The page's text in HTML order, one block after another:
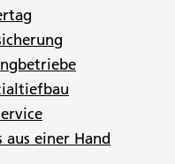
aus einer Hand
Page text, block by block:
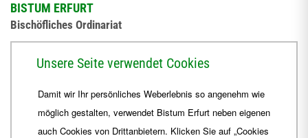
BISTUM ERFURT
Bischöfliches Ordinariat
+49 361 6572-444
ordinariat Bistum-Erfurt.de
Unsere Seite verwendet Cookies
Damit wir Ihr persönliches Weberlebnis so angenehm wie
möglich gestalten, verwendet Bistum Erfurt neben eigenen
auch Cookies von Drittanbietern. Klicken Sie auf „Cookies
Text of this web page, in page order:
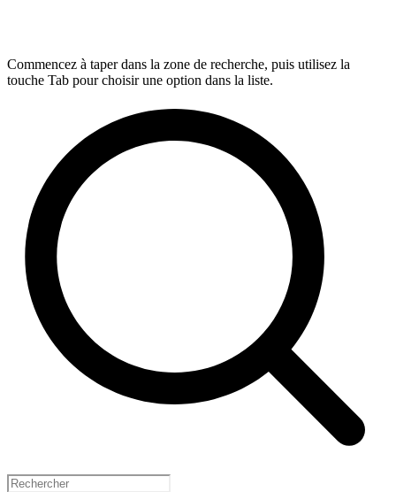
Commencez à taper dans la zone de recherche, puis utilisez la
touche Tab pour choisir une option dans la liste.
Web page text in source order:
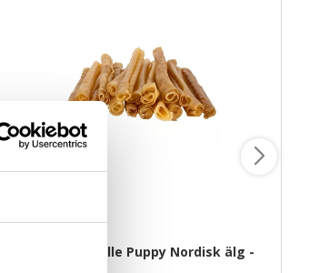
Ozami Tuggrulle Puppy Nordisk älg -
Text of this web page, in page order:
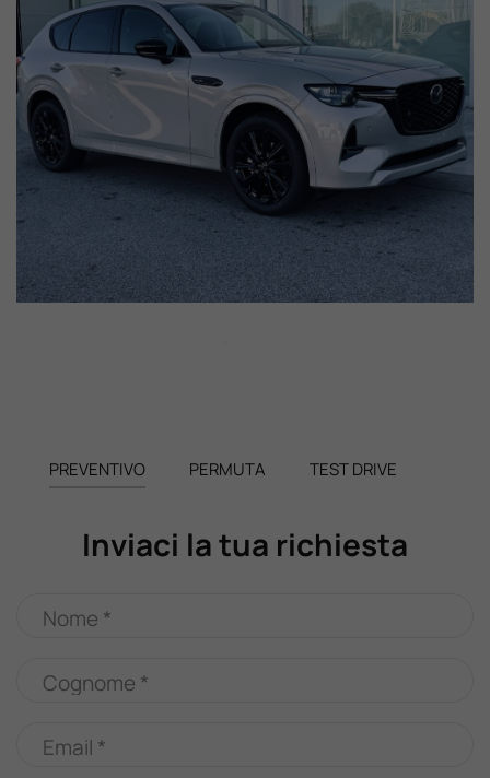
PREVENTIVO PERMUTA TEST DRIVE
Inviaci la tua richiesta
Nome *
Cognome *
Email *
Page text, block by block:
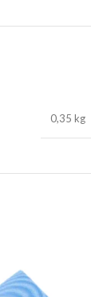
0,35 kg
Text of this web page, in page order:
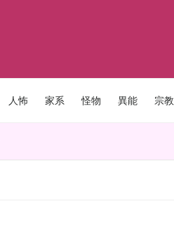
人怖 家系 怪物 異能 宗教
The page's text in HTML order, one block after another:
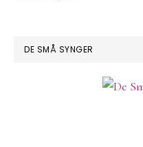
DE SMÅ SYNGER
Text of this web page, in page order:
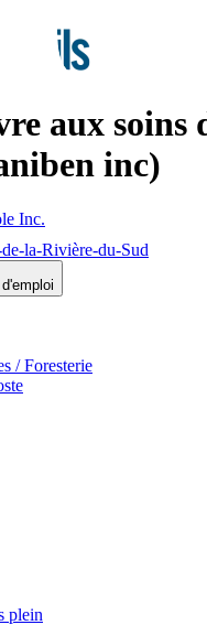
aux soins
inc)
Inc.
la-Rivière-du-Sud
/ Foresterie
plein
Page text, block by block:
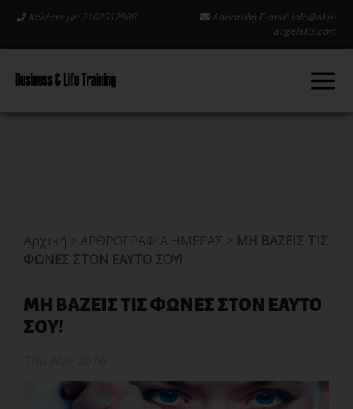
Καλέστε με: 2102512988 Αποστολή E-mail: info@akis-
angelakis.com
Αρχική > ΑΡΘΡΟΓΡΑΦΙΑ ΗΜΕΡΑΣ > ΜΗ ΒΑΖΕΙΣ ΤΙΣ
ΦΩΝΕΣ ΣΤΟΝ ΕΑΥΤΟ ΣΟΥ!
ΜΗ ΒΑΖΕΙΣ ΤΙΣ ΦΩΝΕΣ ΣΤΟΝ ΕΑΥΤΟ
ΣΟΥ!
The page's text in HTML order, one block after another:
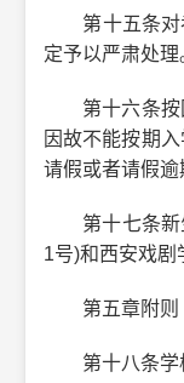
第十五条对考
定予以严肃处理
第十六条按国
因故不能按期
请假或者请假
第十七条新生
1号)和西安戏
第五章附则
第十八条学校
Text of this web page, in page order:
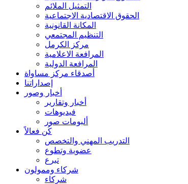
التمثيل الملائم
الحقوق الاقتصادية الاجتماعية
المكانة القانونية
التنظيم المجتمعي
مركز الكرمل
المرافعة الاعلامية
المرافعة الدولية
أصدقاء مركز مساواة
إصداراتنا
أخبار وصور
أخبار وتقارير
فيديوهات
ألبومات صور
كُن فعالاً
التدريب المهني والتخصص
عضوية وتطوع
تبرع
شركاء وممولون
شركاء
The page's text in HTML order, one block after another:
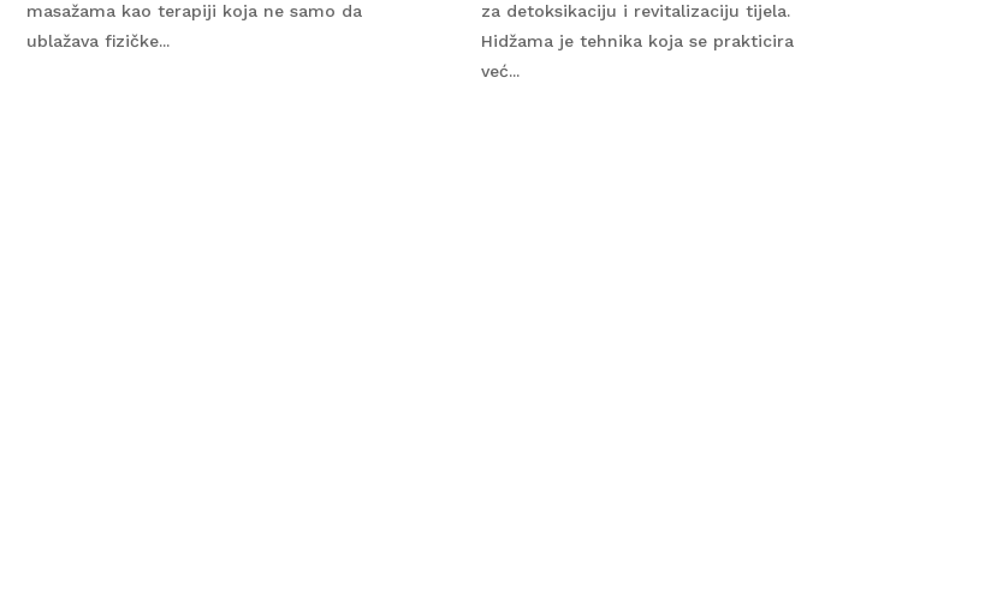
masažama kao terapiji koja ne samo da
ublažava fizičke...
za detoksikaciju i revitalizaciju tijela.
Hidžama je tehnika koja se prakticira
već...
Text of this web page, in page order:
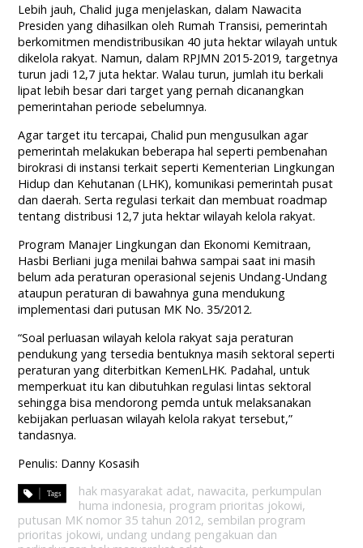
Lebih jauh, Chalid juga menjelaskan, dalam Nawacita
Presiden yang dihasilkan oleh Rumah Transisi, pemerintah
berkomitmen mendistribusikan 40 juta hektar wilayah untuk
dikelola rakyat. Namun, dalam RPJMN 2015-2019, targetnya
turun jadi 12,7 juta hektar. Walau turun, jumlah itu berkali
lipat lebih besar dari target yang pernah dicanangkan
pemerintahan periode sebelumnya.
Agar target itu tercapai, Chalid pun mengusulkan agar
pemerintah melakukan beberapa hal seperti pembenahan
birokrasi di instansi terkait seperti Kementerian Lingkungan
Hidup dan Kehutanan (LHK), komunikasi pemerintah pusat
dan daerah. Serta regulasi terkait dan membuat roadmap
tentang distribusi 12,7 juta hektar wilayah kelola rakyat.
Program Manajer Lingkungan dan Ekonomi Kemitraan,
Hasbi Berliani juga menilai bahwa sampai saat ini masih
belum ada peraturan operasional sejenis Undang-Undang
ataupun peraturan di bawahnya guna mendukung
implementasi dari putusan MK No. 35/2012.
“Soal perluasan wilayah kelola rakyat saja peraturan
pendukung yang tersedia bentuknya masih sektoral seperti
peraturan yang diterbitkan KemenLHK. Padahal, untuk
memperkuat itu kan dibutuhkan regulasi lintas sektoral
sehingga bisa mendorong pemda untuk melaksanakan
kebijakan perluasan wilayah kelola rakyat tersebut,”
tandasnya.
Penulis: Danny Kosasih
hak masyarakat adat, nawacita, perkumpulan
huma indonesia, program prioritas jokowi,
putusan MK nomor 35 tahun 2012, sembilan program
prioritas jokowi, undang undang pengakuan dan
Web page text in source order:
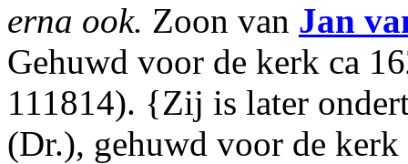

###

__About this exercise__. The data above must be given back verbatim, minus its images.

__Exercise response__.
The page's text in HTML order, one block after another:
aus einer Hand
Page text, block by block:
BISTUM ERFURT
Bischöfliches Ordinariat
+49 361 6572-444
ordinariat Bistum-Erfurt.de
Unsere Seite verwendet Cookies
Damit wir Ihr persönliches Weberlebnis so angenehm wie
möglich gestalten, verwendet Bistum Erfurt neben eigenen
auch Cookies von Drittanbietern. Klicken Sie auf „Cookies
Text of this web page, in page order:
Commencez à taper dans la zone de recherche, puis utilisez la
touche Tab pour choisir une option dans la liste.
Web page text in source order:
Ozami Tuggrulle Puppy Nordisk älg -
Text of this web page, in page order:
PREVENTIVO PERMUTA TEST DRIVE
Inviaci la tua richiesta
Nome *
Cognome *
Email *
Page text, block by block:
0,35 kg
Text of this web page, in page order:
人怖 家系 怪物 異能 宗教
The page's text in HTML order, one block after another:
DE SMÅ SYNGER
Text of this web page, in page order:
aux soins
inc)
Inc.
la-Rivière-du-Sud
/ Foresterie
plein
Page text, block by block:
Καλέστε με: 2102512988 Αποστολή E-mail: info@akis-
angelakis.com
Αρχική > ΑΡΘΡΟΓΡΑΦΙΑ ΗΜΕΡΑΣ > ΜΗ ΒΑΖΕΙΣ ΤΙΣ
ΦΩΝΕΣ ΣΤΟΝ ΕΑΥΤΟ ΣΟΥ!
ΜΗ ΒΑΖΕΙΣ ΤΙΣ ΦΩΝΕΣ ΣΤΟΝ ΕΑΥΤΟ
ΣΟΥ!
The page's text in HTML order, one block after another:
第十五条对考
定予以严肃处理
第十六条按国
因故不能按期
请假或者请假
第十七条新生
1号)和西安戏
第五章附则
第十八条学校
Text of this web page, in page order:
التمثيل الملائم
الحقوق الاقتصادية الاجتماعية
المكانة القانونية
التنظيم المجتمعي
مركز الكرمل
المرافعة الاعلامية
المرافعة الدولية
أصدقاء مركز مساواة
إصداراتنا
أخبار وصور
أخبار وتقارير
فيديوهات
ألبومات صور
كُن فعالاً
التدريب المهني والتخصص
عضوية وتطوع
تبرع
شركاء وممولون
شركاء
The page's text in HTML order, one block after another:
masažama kao terapiji koja ne samo da
ublažava fizičke...
za detoksikaciju i revitalizaciju tijela.
Hidžama je tehnika koja se prakticira
već...
Text of this web page, in page order:
Lebih jauh, Chalid juga menjelaskan, dalam Nawacita
Presiden yang dihasilkan oleh Rumah Transisi, pemerintah
berkomitmen mendistribusikan 40 juta hektar wilayah untuk
dikelola rakyat. Namun, dalam RPJMN 2015-2019, targetnya
turun jadi 12,7 juta hektar. Walau turun, jumlah itu berkali
lipat lebih besar dari target yang pernah dicanangkan
pemerintahan periode sebelumnya.
Agar target itu tercapai, Chalid pun mengusulkan agar
pemerintah melakukan beberapa hal seperti pembenahan
birokrasi di instansi terkait seperti Kementerian Lingkungan
Hidup dan Kehutanan (LHK), komunikasi pemerintah pusat
dan daerah. Serta regulasi terkait dan membuat roadmap
tentang distribusi 12,7 juta hektar wilayah kelola rakyat.
Program Manajer Lingkungan dan Ekonomi Kemitraan,
Hasbi Berliani juga menilai bahwa sampai saat ini masih
belum ada peraturan operasional sejenis Undang-Undang
ataupun peraturan di bawahnya guna mendukung
implementasi dari putusan MK No. 35/2012.
“Soal perluasan wilayah kelola rakyat saja peraturan
pendukung yang tersedia bentuknya masih sektoral seperti
peraturan yang diterbitkan KemenLHK. Padahal, untuk
memperkuat itu kan dibutuhkan regulasi lintas sektoral
sehingga bisa mendorong pemda untuk melaksanakan
kebijakan perluasan wilayah kelola rakyat tersebut,”
tandasnya.
Penulis: Danny Kosasih
hak masyarakat adat, nawacita, perkumpulan
huma indonesia, program prioritas jokowi,
putusan MK nomor 35 tahun 2012, sembilan program
prioritas jokowi, undang undang pengakuan dan
Web page text in source order:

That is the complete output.